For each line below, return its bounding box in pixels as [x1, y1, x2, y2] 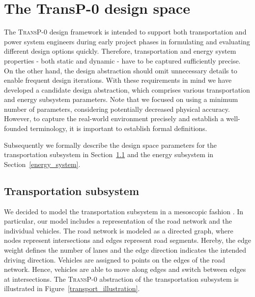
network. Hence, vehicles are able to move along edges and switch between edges [4, 264, 246, 274]
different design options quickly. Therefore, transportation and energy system [4, 46, 236, 56]
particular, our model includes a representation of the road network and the [4, 216, 232, 226]
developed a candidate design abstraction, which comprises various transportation [4, 84, 250, 95]
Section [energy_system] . [4, 159, 81, 169]
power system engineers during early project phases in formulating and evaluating [4, 36, 250, 46]
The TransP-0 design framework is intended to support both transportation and [4, 27, 247, 37]
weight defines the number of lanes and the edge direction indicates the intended [4, 245, 247, 255]
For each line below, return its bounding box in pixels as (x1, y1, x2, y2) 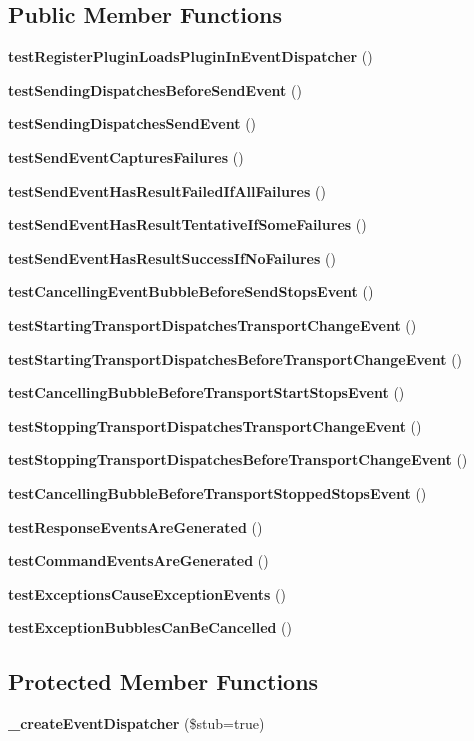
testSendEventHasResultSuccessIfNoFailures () (8, 247, 336, 268)
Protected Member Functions (8, 666, 319, 697)
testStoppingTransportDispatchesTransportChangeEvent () (8, 415, 422, 436)
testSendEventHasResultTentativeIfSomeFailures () (8, 214, 367, 235)
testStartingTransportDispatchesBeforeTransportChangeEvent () (8, 348, 463, 369)
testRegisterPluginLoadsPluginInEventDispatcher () (8, 46, 373, 67)
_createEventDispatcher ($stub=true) (8, 713, 265, 734)
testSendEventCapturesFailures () (8, 146, 244, 167)
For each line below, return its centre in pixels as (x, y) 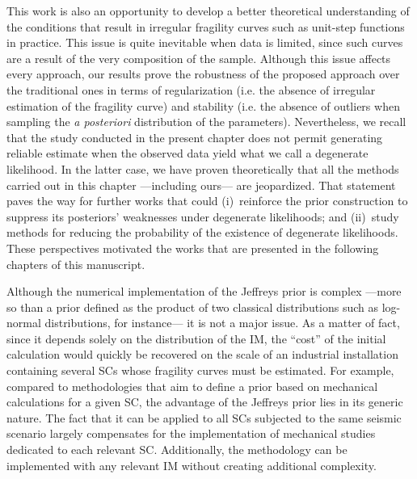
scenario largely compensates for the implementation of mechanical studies (191, 433)
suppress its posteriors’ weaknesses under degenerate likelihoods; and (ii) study (203, 216)
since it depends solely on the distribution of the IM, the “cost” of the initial (196, 338)
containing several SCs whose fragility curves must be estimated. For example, (200, 370)
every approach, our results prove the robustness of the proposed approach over (203, 74)
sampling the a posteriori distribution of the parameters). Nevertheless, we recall (206, 122)
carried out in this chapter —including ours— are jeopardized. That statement (201, 185)
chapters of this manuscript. (76, 264)
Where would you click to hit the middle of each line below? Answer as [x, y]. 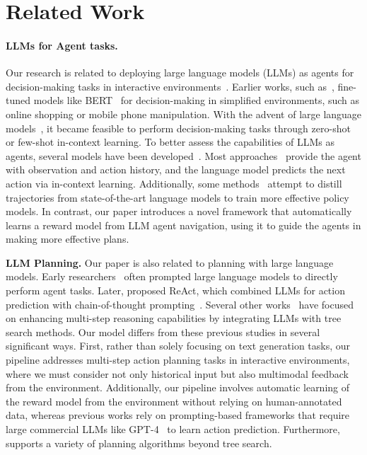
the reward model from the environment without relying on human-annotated [174, 401]
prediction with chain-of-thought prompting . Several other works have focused [180, 304]
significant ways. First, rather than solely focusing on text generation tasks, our [178, 346]
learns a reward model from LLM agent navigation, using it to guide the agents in [183, 225]
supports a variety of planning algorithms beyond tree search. [139, 443]
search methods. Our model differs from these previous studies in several [163, 332]
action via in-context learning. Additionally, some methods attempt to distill [174, 183]
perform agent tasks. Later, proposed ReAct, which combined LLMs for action [175, 290]
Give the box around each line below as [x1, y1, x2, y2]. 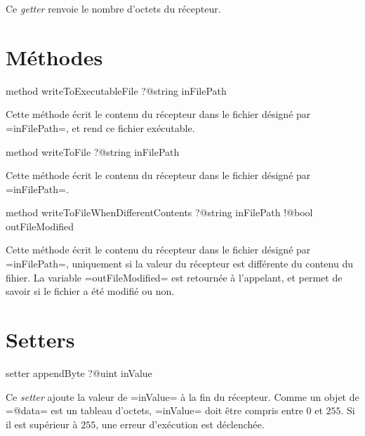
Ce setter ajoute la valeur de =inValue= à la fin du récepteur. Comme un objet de [6, 389, 359, 404]
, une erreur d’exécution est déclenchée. [95, 416, 265, 431]
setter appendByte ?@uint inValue [6, 365, 152, 380]
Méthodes [6, 42, 103, 71]
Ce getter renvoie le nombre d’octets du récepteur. [6, 1, 221, 15]
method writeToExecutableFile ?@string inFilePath [6, 83, 227, 98]
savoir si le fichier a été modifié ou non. [6, 284, 175, 298]
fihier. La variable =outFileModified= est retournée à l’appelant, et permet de [6, 270, 343, 284]

-=-=-=-=-

-- What is expected --
Letter for letter, reproduce every record above and skip the pictures.

-- Answer section --
For each line below, return its bounding box in pixels as [x1, y1, x2, y2] 
network. Hence, vehicles are able to move along edges and switch between edges [4, 264, 246, 274]
different design options quickly. Therefore, transportation and energy system [4, 46, 236, 56]
particular, our model includes a representation of the road network and the [4, 216, 232, 226]
developed a candidate design abstraction, which comprises various transportation [4, 84, 250, 95]
Section [energy_system] . [4, 159, 81, 169]
power system engineers during early project phases in formulating and evaluating [4, 36, 250, 46]
The TransP-0 design framework is intended to support both transportation and [4, 27, 247, 37]
weight defines the number of lanes and the edge direction indicates the intended [4, 245, 247, 255]
For each line below, return its bounding box in pixels as (x1, y1, x2, y2) 
testSendEventHasResultSuccessIfNoFailures () (8, 247, 336, 268)
Protected Member Functions (8, 666, 319, 697)
testStoppingTransportDispatchesTransportChangeEvent () (8, 415, 422, 436)
testSendEventHasResultTentativeIfSomeFailures () (8, 214, 367, 235)
testStartingTransportDispatchesBeforeTransportChangeEvent () (8, 348, 463, 369)
testRegisterPluginLoadsPluginInEventDispatcher () (8, 46, 373, 67)
_createEventDispatcher ($stub=true) (8, 713, 265, 734)
testSendEventCapturesFailures () (8, 146, 244, 167)
For each line below, return its centre in pixels as (x, y) 
scenario largely compensates for the implementation of mechanical studies (191, 433)
suppress its posteriors’ weaknesses under degenerate likelihoods; and (ii) study (203, 216)
since it depends solely on the distribution of the IM, the “cost” of the initial (196, 338)
containing several SCs whose fragility curves must be estimated. For example, (200, 370)
every approach, our results prove the robustness of the proposed approach over (203, 74)
sampling the a posteriori distribution of the parameters). Nevertheless, we recall (206, 122)
carried out in this chapter —including ours— are jeopardized. That statement (201, 185)
chapters of this manuscript. (76, 264)
Where would you click to hit the middle of each line below? Answer as [x, y]. 
the reward model from the environment without relying on human-annotated [174, 401]
prediction with chain-of-thought prompting . Several other works have focused [180, 304]
significant ways. First, rather than solely focusing on text generation tasks, our [178, 346]
learns a reward model from LLM agent navigation, using it to guide the agents in [183, 225]
supports a variety of planning algorithms beyond tree search. [139, 443]
search methods. Our model differs from these previous studies in several [163, 332]
action via in-context learning. Additionally, some methods attempt to distill [174, 183]
perform agent tasks. Later, proposed ReAct, which combined LLMs for action [175, 290]
Give the box around each line below as [x1, y1, x2, y2]. 
Ce setter ajoute la valeur de =inValue= à la fin du récepteur. Comme un objet de [6, 389, 359, 404]
, une erreur d’exécution est déclenchée. [95, 416, 265, 431]
setter appendByte ?@uint inValue [6, 365, 152, 380]
Méthodes [6, 42, 103, 71]
Ce getter renvoie le nombre d’octets du récepteur. [6, 1, 221, 15]
method writeToExecutableFile ?@string inFilePath [6, 83, 227, 98]
savoir si le fichier a été modifié ou non. [6, 284, 175, 298]
fihier. La variable =outFileModified= est retournée à l’appelant, et permet de [6, 270, 343, 284]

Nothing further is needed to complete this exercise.